(Collected data)
################

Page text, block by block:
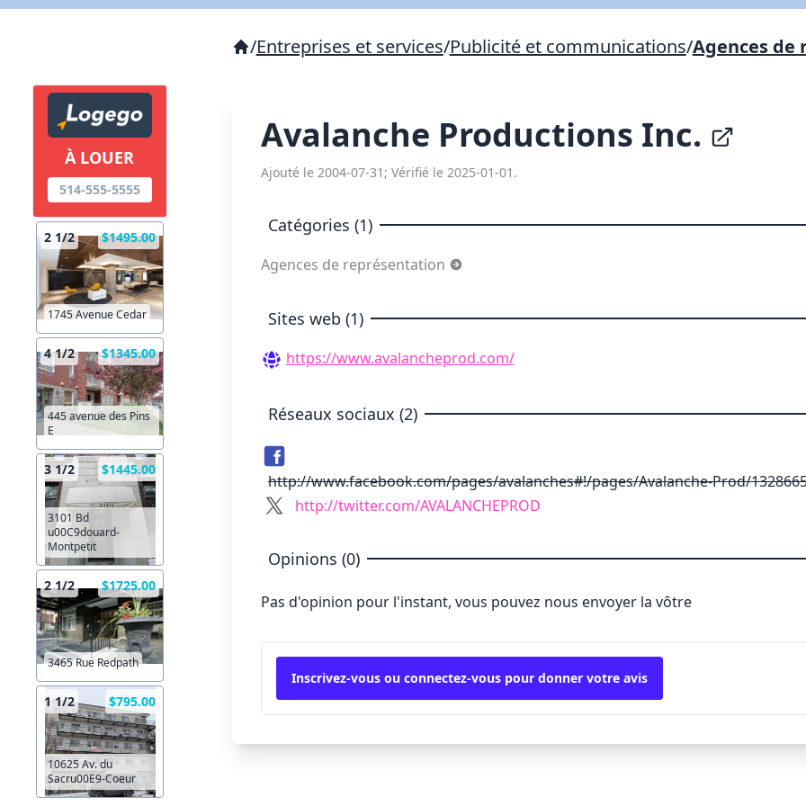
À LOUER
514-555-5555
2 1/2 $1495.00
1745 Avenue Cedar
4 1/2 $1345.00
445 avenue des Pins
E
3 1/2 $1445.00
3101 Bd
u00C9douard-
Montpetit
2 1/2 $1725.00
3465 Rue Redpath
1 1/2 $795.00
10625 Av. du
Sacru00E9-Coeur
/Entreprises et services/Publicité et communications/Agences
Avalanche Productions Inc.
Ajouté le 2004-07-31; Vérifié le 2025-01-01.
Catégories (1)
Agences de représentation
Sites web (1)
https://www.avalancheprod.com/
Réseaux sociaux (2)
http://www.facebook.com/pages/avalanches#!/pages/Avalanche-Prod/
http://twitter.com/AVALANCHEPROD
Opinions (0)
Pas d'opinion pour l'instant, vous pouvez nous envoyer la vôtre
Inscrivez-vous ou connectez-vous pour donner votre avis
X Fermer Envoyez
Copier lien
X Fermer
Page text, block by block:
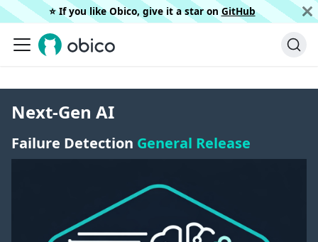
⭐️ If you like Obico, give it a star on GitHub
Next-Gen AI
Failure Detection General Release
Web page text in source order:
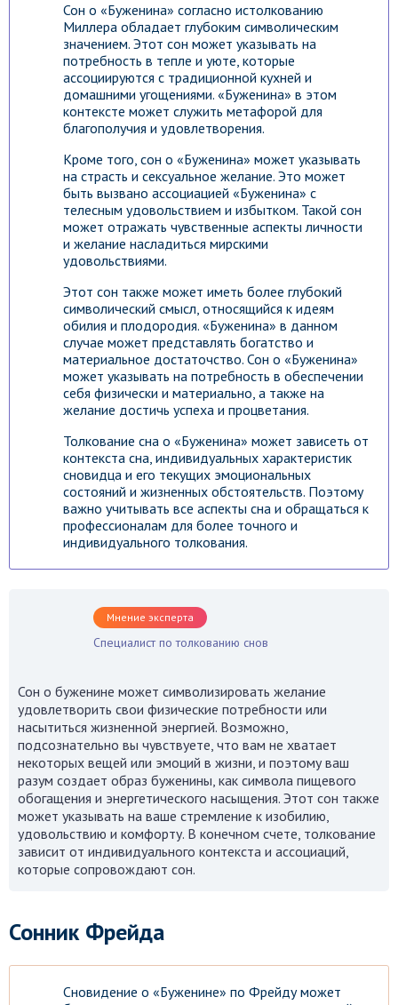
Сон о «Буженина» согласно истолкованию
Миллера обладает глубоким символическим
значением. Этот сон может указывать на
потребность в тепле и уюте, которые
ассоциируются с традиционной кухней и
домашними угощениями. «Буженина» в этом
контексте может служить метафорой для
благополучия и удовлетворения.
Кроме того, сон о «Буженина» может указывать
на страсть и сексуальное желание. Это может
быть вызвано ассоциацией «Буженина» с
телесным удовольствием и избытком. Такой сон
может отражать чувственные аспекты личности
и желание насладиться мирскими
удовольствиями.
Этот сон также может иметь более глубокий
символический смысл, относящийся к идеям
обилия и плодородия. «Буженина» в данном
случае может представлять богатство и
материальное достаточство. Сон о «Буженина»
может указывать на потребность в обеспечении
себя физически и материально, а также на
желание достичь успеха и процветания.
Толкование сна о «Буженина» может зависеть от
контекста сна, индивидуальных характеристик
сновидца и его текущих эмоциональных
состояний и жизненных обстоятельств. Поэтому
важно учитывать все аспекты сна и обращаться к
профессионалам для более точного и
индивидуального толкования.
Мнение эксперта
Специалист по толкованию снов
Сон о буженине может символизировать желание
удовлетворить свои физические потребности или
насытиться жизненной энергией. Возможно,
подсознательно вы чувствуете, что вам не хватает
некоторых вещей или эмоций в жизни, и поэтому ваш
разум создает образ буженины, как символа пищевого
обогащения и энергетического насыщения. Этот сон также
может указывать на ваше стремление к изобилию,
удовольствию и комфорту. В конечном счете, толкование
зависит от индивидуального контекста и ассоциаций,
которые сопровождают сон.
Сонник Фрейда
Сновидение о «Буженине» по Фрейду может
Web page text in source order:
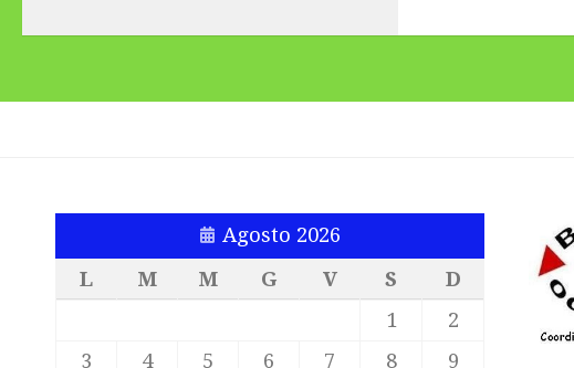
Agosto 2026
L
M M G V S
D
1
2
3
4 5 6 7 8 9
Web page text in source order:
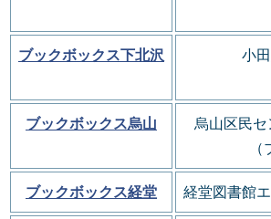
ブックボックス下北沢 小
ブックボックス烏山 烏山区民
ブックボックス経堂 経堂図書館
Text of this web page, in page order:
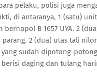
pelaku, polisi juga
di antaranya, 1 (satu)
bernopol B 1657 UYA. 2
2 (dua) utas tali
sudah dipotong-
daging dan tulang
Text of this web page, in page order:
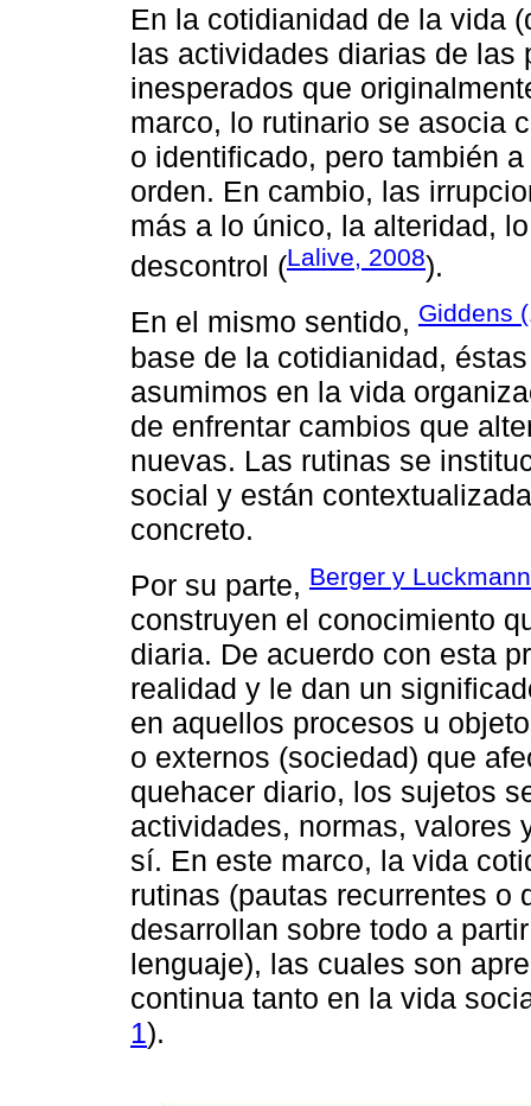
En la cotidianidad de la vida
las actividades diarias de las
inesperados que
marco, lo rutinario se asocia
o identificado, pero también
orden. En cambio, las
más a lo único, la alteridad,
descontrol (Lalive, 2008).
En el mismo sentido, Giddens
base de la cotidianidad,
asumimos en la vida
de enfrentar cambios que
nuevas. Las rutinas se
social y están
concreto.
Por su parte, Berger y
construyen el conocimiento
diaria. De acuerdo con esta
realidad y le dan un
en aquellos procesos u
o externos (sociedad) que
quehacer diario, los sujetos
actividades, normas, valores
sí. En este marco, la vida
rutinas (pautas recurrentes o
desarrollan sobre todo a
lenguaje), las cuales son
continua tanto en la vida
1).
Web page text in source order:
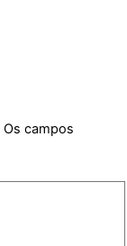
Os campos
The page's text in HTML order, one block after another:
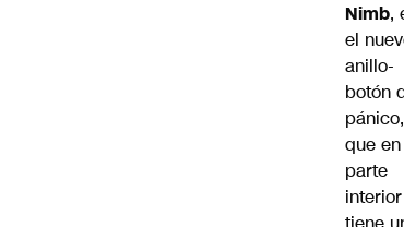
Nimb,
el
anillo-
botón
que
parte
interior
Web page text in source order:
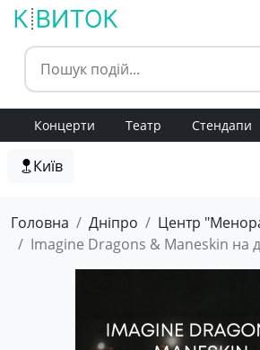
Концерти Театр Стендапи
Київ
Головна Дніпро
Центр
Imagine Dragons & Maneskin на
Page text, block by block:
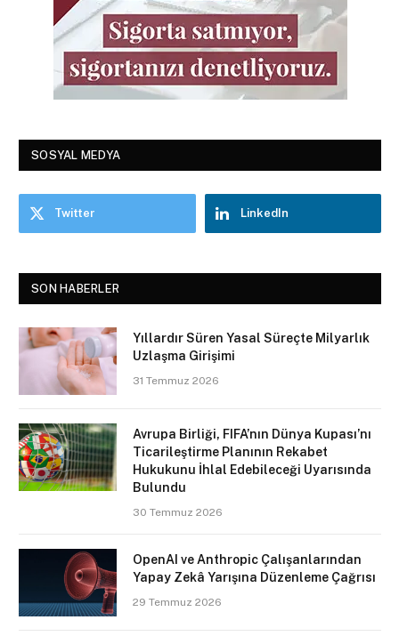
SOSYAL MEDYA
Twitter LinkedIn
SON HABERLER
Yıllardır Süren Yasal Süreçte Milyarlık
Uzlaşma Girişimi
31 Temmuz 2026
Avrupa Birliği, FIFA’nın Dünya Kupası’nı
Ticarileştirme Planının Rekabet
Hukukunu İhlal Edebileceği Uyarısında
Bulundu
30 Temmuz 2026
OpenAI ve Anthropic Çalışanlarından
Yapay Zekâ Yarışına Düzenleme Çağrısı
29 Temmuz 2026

################

### Task objective
Give again, exactly, the lines starting at the first entry above and ending at the line with "материальное достаточство. Сон"; please leave pictures out.

### Result of this task
Page text, block by block:
À LOUER
514-555-5555
2 1/2 $1495.00
1745 Avenue Cedar
4 1/2 $1345.00
445 avenue des Pins
E
3 1/2 $1445.00
3101 Bd
u00C9douard-
Montpetit
2 1/2 $1725.00
3465 Rue Redpath
1 1/2 $795.00
10625 Av. du
Sacru00E9-Coeur
/Entreprises et services/Publicité et communications/Agences
Avalanche Productions Inc.
Ajouté le 2004-07-31; Vérifié le 2025-01-01.
Catégories (1)
Agences de représentation
Sites web (1)
https://www.avalancheprod.com/
Réseaux sociaux (2)
http://www.facebook.com/pages/avalanches#!/pages/Avalanche-Prod/
http://twitter.com/AVALANCHEPROD
Opinions (0)
Pas d'opinion pour l'instant, vous pouvez nous envoyer la vôtre
Inscrivez-vous ou connectez-vous pour donner votre avis
X Fermer Envoyez
Copier lien
X Fermer
Page text, block by block:
⭐️ If you like Obico, give it a star on GitHub
Next-Gen AI
Failure Detection General Release
Web page text in source order:
Сон о «Буженина» согласно истолкованию
Миллера обладает глубоким символическим
значением. Этот сон может указывать на
потребность в тепле и уюте, которые
ассоциируются с традиционной кухней и
домашними угощениями. «Буженина» в этом
контексте может служить метафорой для
благополучия и удовлетворения.
Кроме того, сон о «Буженина» может указывать
на страсть и сексуальное желание. Это может
быть вызвано ассоциацией «Буженина» с
телесным удовольствием и избытком. Такой сон
может отражать чувственные аспекты личности
и желание насладиться мирскими
удовольствиями.
Этот сон также может иметь более глубокий
символический смысл, относящийся к идеям
обилия и плодородия. «Буженина» в данном
случае может представлять богатство и
материальное достаточство. Сон о «Буженина»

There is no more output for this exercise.